Vulnerabilities in EU connected toys

  • December 23, 2024
  • William Payne

Children’s smart toys being sold in the European Union are still vulnerable to a range of cyberattacks, despite efforts to tighten regulation and enforcement through the EU Cyber Resilience Act, according to a report published by the Spanish Government.

Spanish Government researchers found that connected toys sold in Europe suffer insecure default settings, weak security update procedures and vulnerable associated mobile apps. These vulnerabilities could allow attackers to exploit vulnerabilities and take remote control of the toy and other devices in the home.

At its publication, researchers at Spain’s National Institute for Cybersecurity (INCIBE) who authored the report, carried out a demonstration of a cyberattack on a connected toy in front of Spain’s Minister for Digital Transformation and Public Function, Óscar López, and the Secretary of State for Telecommunications, Digital Infrastructure and Digital Security, Antonio Hernando.

In the live demonstration, the researchers compromised a remote-controlled toy car and used it as a bridge to access a range of other devices on the home network.

The report by INCIBE, an agency of Spain’s Ministry of Digital Transformation and the Public Function, is the first comprehensive analysis of the cyber threat landscape carried out by a EU body in accordance with the criteria of the EU Cyber Resiliance Act (CRA).

The EU Cyber Resilience Act (CRA) entered into force in December 2024 and has a three-year transition and adoption period.
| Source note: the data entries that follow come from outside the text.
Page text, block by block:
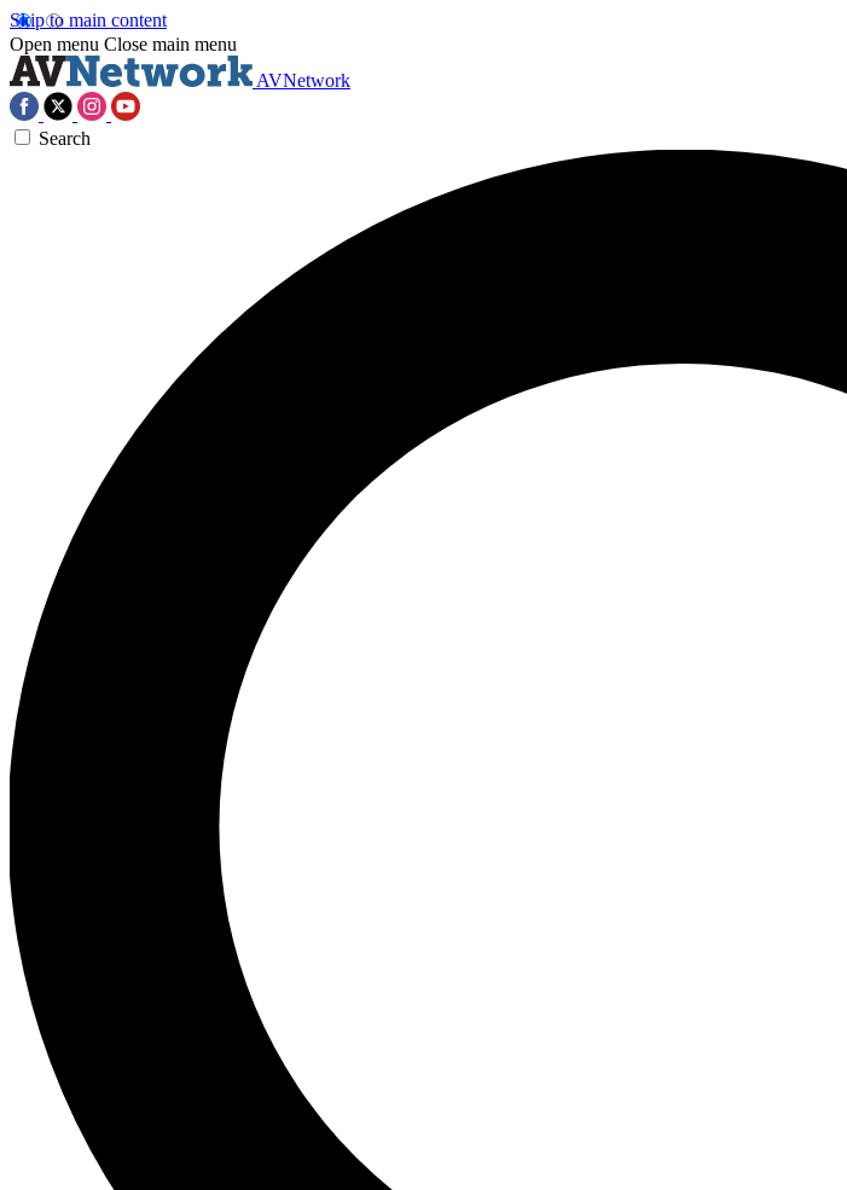
Skip to main content
Open menu Close main menu
AVNetwork
Search
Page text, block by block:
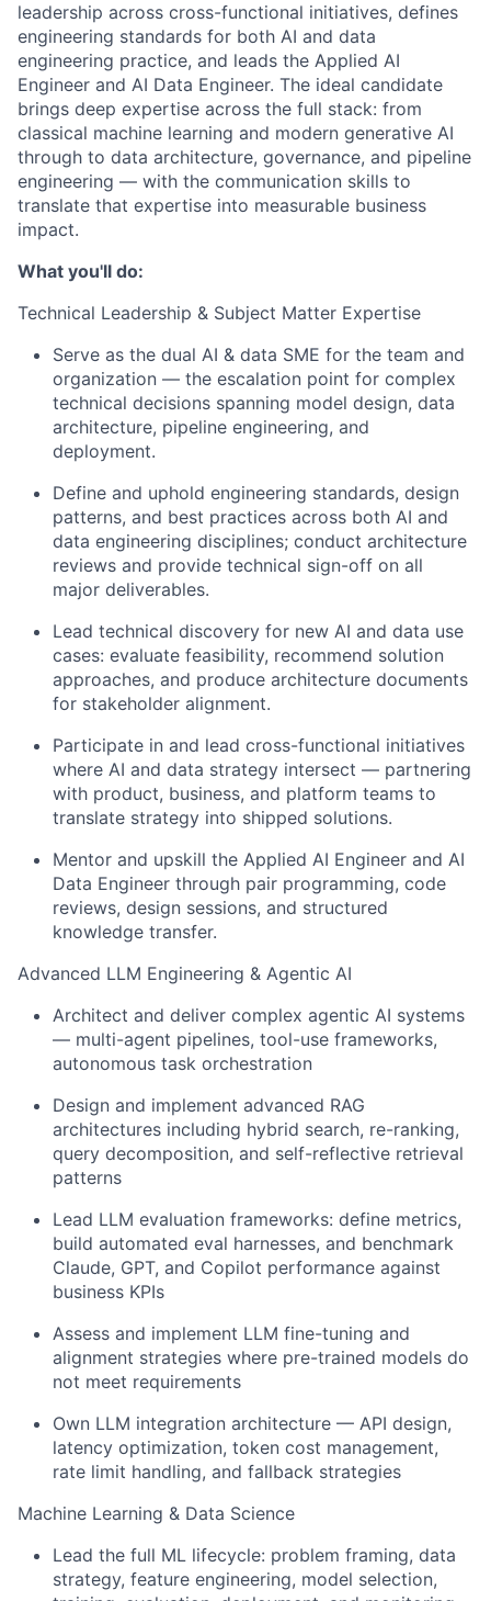
leadership across cross-functional initiatives, defines
engineering standards for both AI and data
engineering practice, and leads the Applied AI
Engineer and AI Data Engineer. The ideal candidate
brings deep expertise across the full stack: from
classical machine learning and modern generative AI
through to data architecture, governance, and pipeline
engineering — with the communication skills to
translate that expertise into measurable business
impact.
What you'll do:
Technical Leadership & Subject Matter Expertise
Serve as the dual AI & data SME for the team and
organization — the escalation point for complex
technical decisions spanning model design, data
architecture, pipeline engineering, and
deployment.
Define and uphold engineering standards, design
patterns, and best practices across both AI and
data engineering disciplines; conduct architecture
reviews and provide technical sign-off on all
major deliverables.
Lead technical discovery for new AI and data use
cases: evaluate feasibility, recommend solution
approaches, and produce architecture documents
for stakeholder alignment.
Participate in and lead cross-functional initiatives
where AI and data strategy intersect — partnering
with product, business, and platform teams to
translate strategy into shipped solutions.
Mentor and upskill the Applied AI Engineer and AI
Data Engineer through pair programming, code
reviews, design sessions, and structured
knowledge transfer.
Advanced LLM Engineering & Agentic AI
Architect and deliver complex agentic AI systems
— multi-agent pipelines, tool-use frameworks,
autonomous task orchestration
Design and implement advanced RAG
architectures including hybrid search, re-ranking,
query decomposition, and self-reflective retrieval
patterns
Lead LLM evaluation frameworks: define metrics,
build automated eval harnesses, and benchmark
Claude, GPT, and Copilot performance against
business KPIs
Assess and implement LLM fine-tuning and
alignment strategies where pre-trained models do
not meet requirements
Own LLM integration architecture — API design,
latency optimization, token cost management,
rate limit handling, and fallback strategies
Machine Learning & Data Science
Lead the full ML lifecycle: problem framing, data
strategy, feature engineering, model selection,
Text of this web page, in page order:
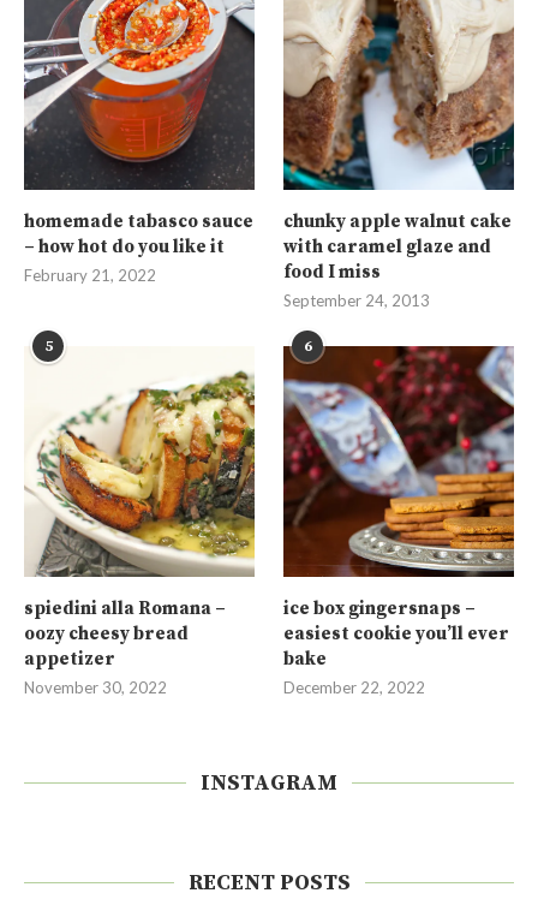
homemade tabasco sauce
– how hot do you like it
February 21, 2022
chunky apple walnut cake
with caramel glaze and
food I miss
September 24, 2013
5
spiedini alla Romana –
oozy cheesy bread
appetizer
November 30, 2022
6
ice box gingersnaps –
easiest cookie you’ll ever
bake
December 22, 2022
INSTAGRAM
RECENT POSTS
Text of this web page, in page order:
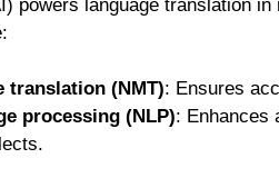
powers language translation
translation (NMT): Ensures
processing (NLP): Enhances
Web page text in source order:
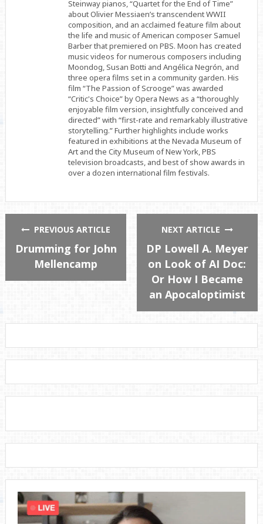
Steinway pianos, “Quartet for the End of Time”
about Olivier Messiaen’s transcendent WWII
composition, and an acclaimed feature film about
the life and music of American composer Samuel
Barber that premiered on PBS. Moon has created
music videos for numerous composers including
Moondog, Susan Botti and Angélica Negrón, and
three opera films set in a community garden. His
film “The Passion of Scrooge” was awarded
“Critic's Choice” by Opera News as a “thoroughly
enjoyable film version, insightfully conceived and
directed” with “first-rate and remarkably illustrative
storytelling.” Further highlights include works
featured in exhibitions at the Nevada Museum of
Art and the City Museum of New York, PBS
television broadcasts, and best of show awards in
over a dozen international film festivals.
PREVIOUS ARTICLE
Drumming for John
Mellencamp
NEXT ARTICLE
DP Lowell A. Meyer
on Look of AI Doc:
Or How I Became
an Apocaloptimist
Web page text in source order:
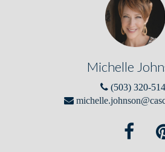
Michelle
(503) 320-
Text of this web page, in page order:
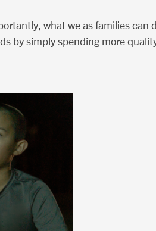
what we as families can
by simply spending more
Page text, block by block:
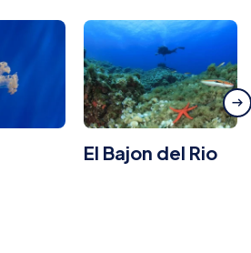
El Bajon del Rio
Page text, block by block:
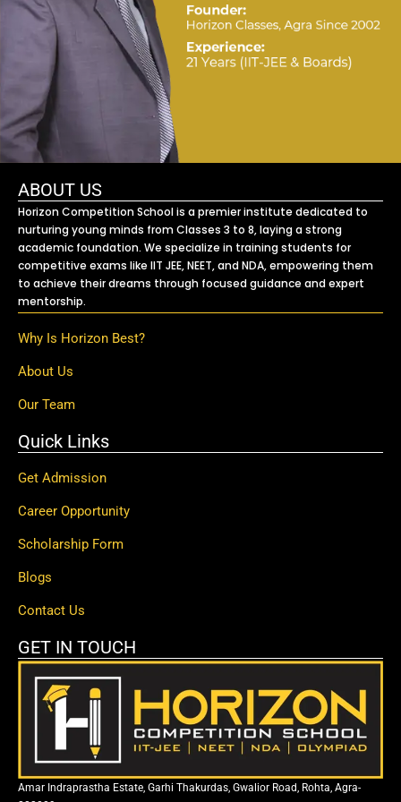
ABOUT US
Horizon Competition School is a premier institute dedicated to
nurturing young minds from Classes 3 to 8, laying a strong
academic foundation. We specialize in training students for
competitive exams like IIT JEE, NEET, and NDA, empowering them
to achieve their dreams through focused guidance and expert
mentorship.
Why Is Horizon Best?
About Us
Our Team
Quick Links
Get Admission
Career Opportunity
Scholarship Form
Blogs
Contact Us
GET IN TOUCH
Amar Indraprastha Estate, Garhi Thakurdas, Gwalior Road, Rohta, Agra-
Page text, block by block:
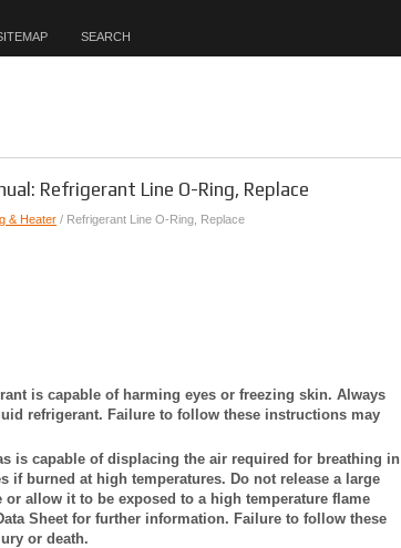
SEARCH
Refrigerant Line O-Ring, Replace
& Heater / Refrigerant Line O-Ring, Replace
is capable of harming eyes or freezing skin. Always
refrigerant. Failure to follow these instructions may
is capable of displacing the air required for breathing in
if burned at high temperatures. Do not release a large
allow it to be exposed to a high temperature flame
Sheet for further information. Failure to follow these
or death.
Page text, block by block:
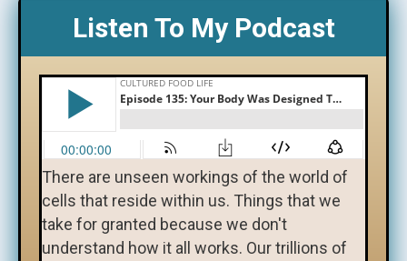
Listen To My Podcast
There are unseen workings of the world of
cells that reside within us. Things that we
take for granted because we don't
understand how it all works. Our trillions of
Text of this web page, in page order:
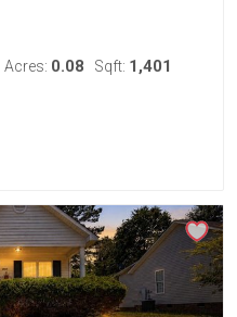
Acres: 0.08 Sqft: 1,401
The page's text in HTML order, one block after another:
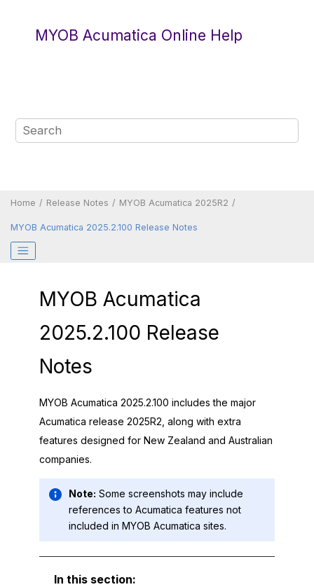
MYOB Acumatica Online Help
Home Release Notes MYOB Acumatica 2025R2
MYOB Acumatica 2025.2.100 Release Notes
MYOB Acumatica
2025.2.100 Release
Notes
MYOB Acumatica 2025.2.100 includes the major
Acumatica release 2025R2, along with extra
features designed for New Zealand and Australian
companies.
Note: Some screenshots may include
references to Acumatica features not
included in MYOB Acumatica sites.

Compliance is mandatory for manufacturers and distributors of products placed on the EU market. Member states will have to inspect between 3% and 10% of the products on the market, depending on the risk, criticality of the product, category and the volume on the market.

Spain, through INCIBE, has become the first European country to carry out this analysis, in the current voluntary phase.

The event, held at INCIBE’s head office in León, was attended by the Minister for Digital Transformation and Public Function, Óscar López, and the Secretary of State for Telecommunications, Digital Infrastructure and Digital Security, Antonio Hernando.

INCIBE selected 26 smart toys among the most popular sold on online platforms. Each toy is capable of handling user data: video or audio recording, Bluetooth or Wi-Fi connection or mobile application for device management.

The study identified issues such as insecure default settings, which may allow insecure transmission of sensitive data such as passwords, weaknesses in the implementation of security updates or vulnerable mobile applications, which could allow exploitation of vulnerabilities and even remote control of the device by attackers, have been found in some products.

They assessed attack vectors and identified and assessed eight key areas. They divided the toys according to their connection technologies and exposure surfaces: vulnerability analysis and update capabilities for remediation, examination of the mobile and/or desktop applications required for the toy’s functionalities, strength analysis against common attacks, and analysis of the security of physical and wireless connections.

The researchers have drawn up proposals for improvement, including suggestions for households and manufacturers to strengthen cybersecurity and digital trust, aligned with the EU Cyber Resilience Act (CRA).

Minister for Digital Transformation and Public Function, Óscar López said: “With this report, Spain reinforces its leadership in the implementation of the Cyber Resilience Act, not only by complying with European standards, but also by anticipating their requirements. Connected toys are an example of how technology can be an ally of leisure and learning, as long as they are used safely. This joint effort with manufacturers and consumers is essential to protect especially the most vulnerable, our children.”